Your objective: Nothing but the images is to be left out of your exact copy of the entries.
START Records
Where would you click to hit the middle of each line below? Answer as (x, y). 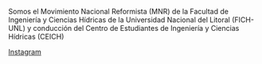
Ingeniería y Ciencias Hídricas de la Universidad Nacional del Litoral (119, 20)
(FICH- (243, 20)
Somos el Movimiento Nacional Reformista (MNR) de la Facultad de (119, 11)
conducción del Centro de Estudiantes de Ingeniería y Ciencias (136, 28)
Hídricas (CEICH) (36, 36)
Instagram (25, 52)
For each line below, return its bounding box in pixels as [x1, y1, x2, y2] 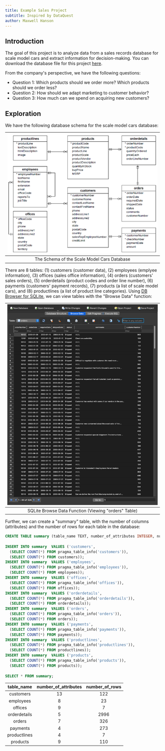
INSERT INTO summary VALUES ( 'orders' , [5, 606, 89, 611]
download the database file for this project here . [5, 60, 103, 66]
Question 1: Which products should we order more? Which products [12, 80, 150, 85]
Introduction [5, 37, 44, 45]
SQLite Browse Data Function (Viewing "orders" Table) [27, 508, 138, 513]
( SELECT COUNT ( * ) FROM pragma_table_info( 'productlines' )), [9, 643, 135, 647]
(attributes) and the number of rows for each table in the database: [5, 524, 140, 530]
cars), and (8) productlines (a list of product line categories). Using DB [5, 288, 148, 294]
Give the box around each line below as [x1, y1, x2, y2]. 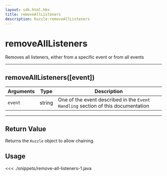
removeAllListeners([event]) [5, 73, 95, 82]
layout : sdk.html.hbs [5, 7, 50, 12]
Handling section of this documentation [58, 103, 150, 110]
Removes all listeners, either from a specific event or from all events [5, 54, 144, 60]
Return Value [5, 124, 46, 133]
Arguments [7, 88, 35, 95]
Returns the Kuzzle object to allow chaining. [5, 137, 94, 144]
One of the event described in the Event [58, 96, 151, 103]
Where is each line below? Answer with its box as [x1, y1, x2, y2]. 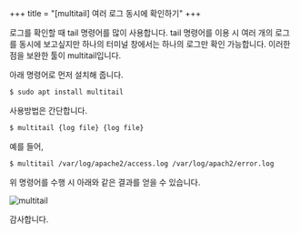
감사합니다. [9, 213, 49, 225]
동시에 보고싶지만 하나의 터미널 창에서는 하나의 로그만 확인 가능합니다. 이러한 [18, 39, 291, 49]
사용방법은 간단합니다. [9, 105, 88, 116]
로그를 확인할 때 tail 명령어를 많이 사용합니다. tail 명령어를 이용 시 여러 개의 [9, 27, 274, 38]
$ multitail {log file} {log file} [9, 123, 145, 132]
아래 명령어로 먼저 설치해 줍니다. [9, 69, 125, 80]
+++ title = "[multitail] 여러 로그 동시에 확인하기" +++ [9, 8, 202, 18]
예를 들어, [9, 140, 44, 152]
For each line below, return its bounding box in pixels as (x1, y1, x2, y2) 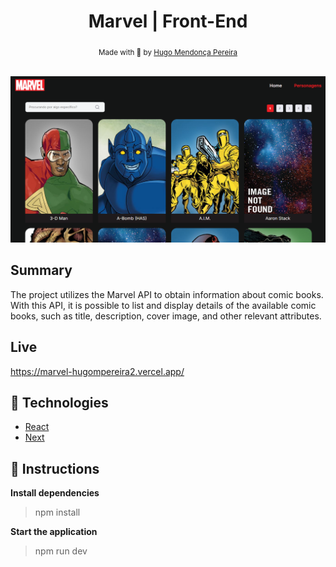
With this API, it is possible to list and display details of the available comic (10, 299, 317, 311)
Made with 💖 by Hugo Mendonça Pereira (98, 47, 238, 57)
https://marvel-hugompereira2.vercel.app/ (10, 365, 185, 377)
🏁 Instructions (10, 460, 100, 477)
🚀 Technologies (10, 395, 109, 412)
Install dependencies (10, 487, 100, 499)
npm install (34, 506, 81, 519)
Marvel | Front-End (88, 10, 248, 33)
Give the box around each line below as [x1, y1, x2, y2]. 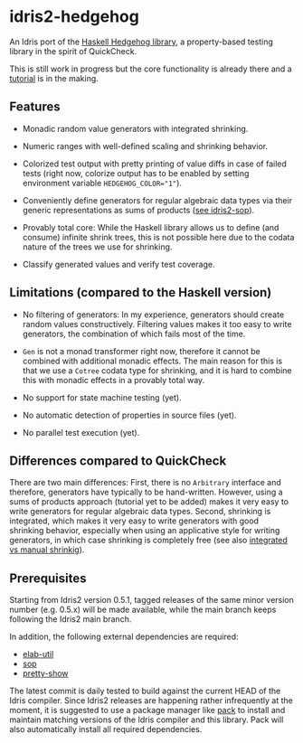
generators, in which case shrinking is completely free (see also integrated [9, 535, 288, 546]
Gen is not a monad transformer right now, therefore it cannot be [22, 345, 260, 356]
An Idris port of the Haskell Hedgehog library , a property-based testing [9, 36, 274, 47]
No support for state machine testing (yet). [22, 391, 183, 403]
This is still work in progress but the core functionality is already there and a [9, 63, 292, 74]
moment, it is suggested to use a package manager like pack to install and [9, 705, 286, 716]
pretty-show [22, 668, 70, 679]
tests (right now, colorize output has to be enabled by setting [22, 167, 250, 178]
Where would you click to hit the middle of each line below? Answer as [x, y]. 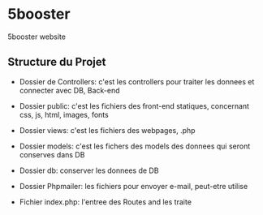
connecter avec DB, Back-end [69, 90]
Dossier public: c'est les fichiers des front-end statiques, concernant [134, 105]
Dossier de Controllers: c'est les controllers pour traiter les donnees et [137, 81]
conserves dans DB [52, 154]
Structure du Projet [57, 62]
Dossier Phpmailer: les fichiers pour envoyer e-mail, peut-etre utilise [134, 186]
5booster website [37, 37]
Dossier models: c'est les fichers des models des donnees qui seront [135, 146]
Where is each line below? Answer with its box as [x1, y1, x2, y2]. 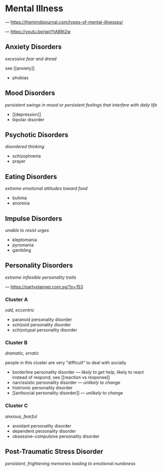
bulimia [12, 195, 27, 201]
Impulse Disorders [5, 214, 62, 223]
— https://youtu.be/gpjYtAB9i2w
END Records
Solved problem:
Where would you click to hit the middle of each line below? Answer as (x, y). 
Ingeniería y Ciencias Hídricas de la Universidad Nacional del Litoral (119, 20)
(FICH- (243, 20)
Somos el Movimiento Nacional Reformista (MNR) de la Facultad de (119, 11)
conducción del Centro de Estudiantes de Ingeniería y Ciencias (136, 28)
Hídricas (CEICH) (36, 36)
Instagram (25, 52)
For each line below, return its bounding box in pixels as [x1, y1, x2, y2] 
INSERT INTO summary VALUES ( 'orders' , [5, 606, 89, 611]
download the database file for this project here . [5, 60, 103, 66]
Question 1: Which products should we order more? Which products [12, 80, 150, 85]
Introduction [5, 37, 44, 45]
SQLite Browse Data Function (Viewing "orders" Table) [27, 508, 138, 513]
( SELECT COUNT ( * ) FROM pragma_table_info( 'productlines' )), [9, 643, 135, 647]
(attributes) and the number of rows for each table in the database: [5, 524, 140, 530]
cars), and (8) productlines (a list of product line categories). Using DB [5, 288, 148, 294]
Give the box around each line below as [x1, y1, x2, y2]. 
removeAllListeners([event]) [5, 73, 95, 82]
layout : sdk.html.hbs [5, 7, 50, 12]
Handling section of this documentation [58, 103, 150, 110]
Removes all listeners, either from a specific event or from all events [5, 54, 144, 60]
Return Value [5, 124, 46, 133]
Arguments [7, 88, 35, 95]
Returns the Kuzzle object to allow chaining. [5, 137, 94, 144]
One of the event described in the Event [58, 96, 151, 103]
Where is each line below? Answer with its box as [x1, y1, x2, y2]. 
감사합니다. [9, 213, 49, 225]
동시에 보고싶지만 하나의 터미널 창에서는 하나의 로그만 확인 가능합니다. 이러한 [18, 39, 291, 49]
사용방법은 간단합니다. [9, 105, 88, 116]
로그를 확인할 때 tail 명령어를 많이 사용합니다. tail 명령어를 이용 시 여러 개의 [9, 27, 274, 38]
$ multitail {log file} {log file} [9, 123, 145, 132]
아래 명령어로 먼저 설치해 줍니다. [9, 69, 125, 80]
+++ title = "[multitail] 여러 로그 동시에 확인하기" +++ [9, 8, 202, 18]
예를 들어, [9, 140, 44, 152]
For each line below, return its bounding box in pixels as (x1, y1, x2, y2) 
With this API, it is possible to list and display details of the available comic (10, 299, 317, 311)
Made with 💖 by Hugo Mendonça Pereira (98, 47, 238, 57)
https://marvel-hugompereira2.vercel.app/ (10, 365, 185, 377)
🏁 Instructions (10, 460, 100, 477)
🚀 Technologies (10, 395, 109, 412)
Install dependencies (10, 487, 100, 499)
npm install (34, 506, 81, 519)
Marvel | Front-End (88, 10, 248, 33)
Give the box around each line below as [x1, y1, x2, y2]. 
generators, in which case shrinking is completely free (see also integrated [9, 535, 288, 546]
Gen is not a monad transformer right now, therefore it cannot be [22, 345, 260, 356]
An Idris port of the Haskell Hedgehog library , a property-based testing [9, 36, 274, 47]
No support for state machine testing (yet). [22, 391, 183, 403]
This is still work in progress but the core functionality is already there and a [9, 63, 292, 74]
moment, it is suggested to use a package manager like pack to install and [9, 705, 286, 716]
pretty-show [22, 668, 70, 679]
tests (right now, colorize output has to be enabled by setting [22, 167, 250, 178]
Where would you click to hit the middle of each line below? Answer as [x, y]. 
connecter avec DB, Back-end [69, 90]
Dossier public: c'est les fichiers des front-end statiques, concernant [134, 105]
Dossier de Controllers: c'est les controllers pour traiter les donnees et [137, 81]
conserves dans DB [52, 154]
Structure du Projet [57, 62]
Dossier Phpmailer: les fichiers pour envoyer e-mail, peut-etre utilise [134, 186]
5booster website [37, 37]
Dossier models: c'est les fichers des models des donnees qui seront [135, 146]
Where is each line below? Answer with its box as [x1, y1, x2, y2]. 
bulimia [12, 195, 27, 201]
Impulse Disorders [5, 214, 62, 223]
— https://youtu.be/gpjYtAB9i2w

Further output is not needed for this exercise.